TASK STATEMENT: Apart from the pictures, every line below is to be set down exactly.

== Segment start ==

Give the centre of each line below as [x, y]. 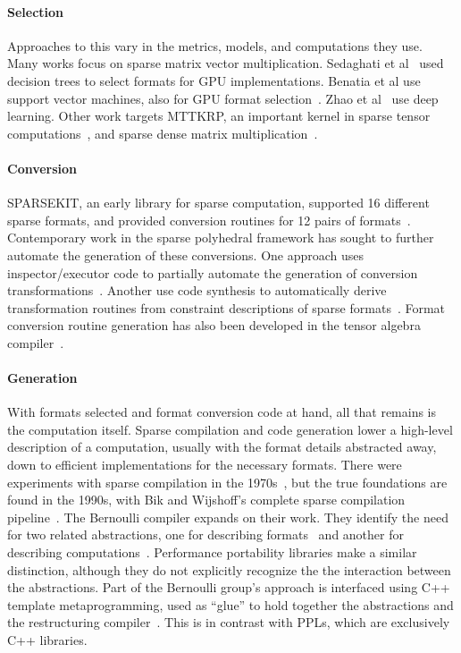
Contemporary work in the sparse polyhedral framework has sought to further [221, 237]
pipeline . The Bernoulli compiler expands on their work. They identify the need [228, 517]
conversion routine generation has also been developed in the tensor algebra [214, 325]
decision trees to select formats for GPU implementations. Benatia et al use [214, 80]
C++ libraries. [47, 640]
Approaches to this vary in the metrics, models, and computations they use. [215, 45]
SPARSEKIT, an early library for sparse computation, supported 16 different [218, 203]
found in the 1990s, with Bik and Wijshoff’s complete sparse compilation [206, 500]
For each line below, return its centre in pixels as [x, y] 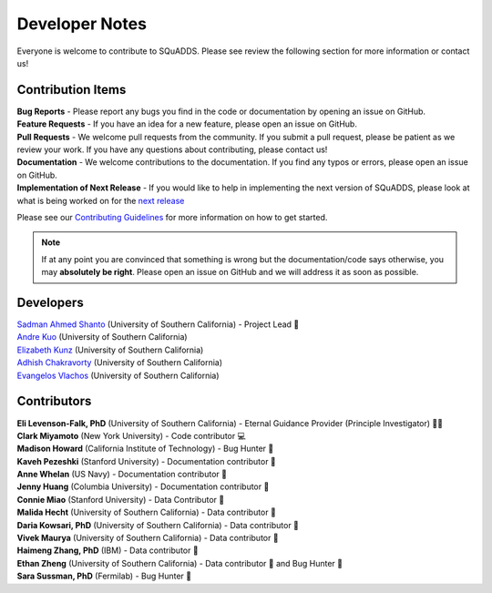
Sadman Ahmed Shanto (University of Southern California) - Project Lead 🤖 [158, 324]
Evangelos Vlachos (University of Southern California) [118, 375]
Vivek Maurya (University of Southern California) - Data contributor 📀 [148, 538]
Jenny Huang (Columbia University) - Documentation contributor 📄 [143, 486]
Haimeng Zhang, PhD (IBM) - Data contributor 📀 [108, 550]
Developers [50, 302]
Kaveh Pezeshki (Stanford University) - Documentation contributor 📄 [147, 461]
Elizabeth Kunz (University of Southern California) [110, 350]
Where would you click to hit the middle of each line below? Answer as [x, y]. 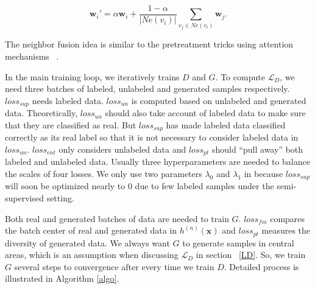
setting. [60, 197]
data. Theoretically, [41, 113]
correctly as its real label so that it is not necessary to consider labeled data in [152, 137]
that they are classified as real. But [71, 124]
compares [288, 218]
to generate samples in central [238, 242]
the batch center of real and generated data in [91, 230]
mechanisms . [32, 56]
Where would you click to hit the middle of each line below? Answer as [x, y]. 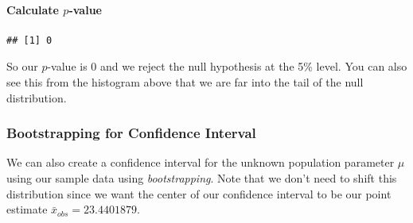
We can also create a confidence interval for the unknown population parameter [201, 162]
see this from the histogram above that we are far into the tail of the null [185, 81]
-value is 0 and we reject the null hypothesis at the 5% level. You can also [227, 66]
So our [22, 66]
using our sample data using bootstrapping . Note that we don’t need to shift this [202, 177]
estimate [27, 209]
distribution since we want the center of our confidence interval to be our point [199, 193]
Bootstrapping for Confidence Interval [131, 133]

== Segment end ==

REPLY TO THE EXERCISE:
Give the centre of each line below as [x, y]. 
Contemporary work in the sparse polyhedral framework has sought to further [221, 237]
pipeline . The Bernoulli compiler expands on their work. They identify the need [228, 517]
conversion routine generation has also been developed in the tensor algebra [214, 325]
decision trees to select formats for GPU implementations. Benatia et al use [214, 80]
C++ libraries. [47, 640]
Approaches to this vary in the metrics, models, and computations they use. [215, 45]
SPARSEKIT, an early library for sparse computation, supported 16 different [218, 203]
found in the 1990s, with Bik and Wijshoff’s complete sparse compilation [206, 500]
For each line below, return its centre in pixels as [x, y] 
Sadman Ahmed Shanto (University of Southern California) - Project Lead 🤖 [158, 324]
Evangelos Vlachos (University of Southern California) [118, 375]
Vivek Maurya (University of Southern California) - Data contributor 📀 [148, 538]
Jenny Huang (Columbia University) - Documentation contributor 📄 [143, 486]
Haimeng Zhang, PhD (IBM) - Data contributor 📀 [108, 550]
Developers [50, 302]
Kaveh Pezeshki (Stanford University) - Documentation contributor 📄 [147, 461]
Elizabeth Kunz (University of Southern California) [110, 350]
Where would you click to hit the middle of each line below? Answer as [x, y]. 
setting. [60, 197]
data. Theoretically, [41, 113]
correctly as its real label so that it is not necessary to consider labeled data in [152, 137]
that they are classified as real. But [71, 124]
compares [288, 218]
to generate samples in central [238, 242]
the batch center of real and generated data in [91, 230]
mechanisms . [32, 56]
Where would you click to hit the middle of each line below? Answer as [x, y]. 
We can also create a confidence interval for the unknown population parameter [201, 162]
see this from the histogram above that we are far into the tail of the null [185, 81]
-value is 0 and we reject the null hypothesis at the 5% level. You can also [227, 66]
So our [22, 66]
using our sample data using bootstrapping . Note that we don’t need to shift this [202, 177]
estimate [27, 209]
distribution since we want the center of our confidence interval to be our point [199, 193]
Bootstrapping for Confidence Interval [131, 133]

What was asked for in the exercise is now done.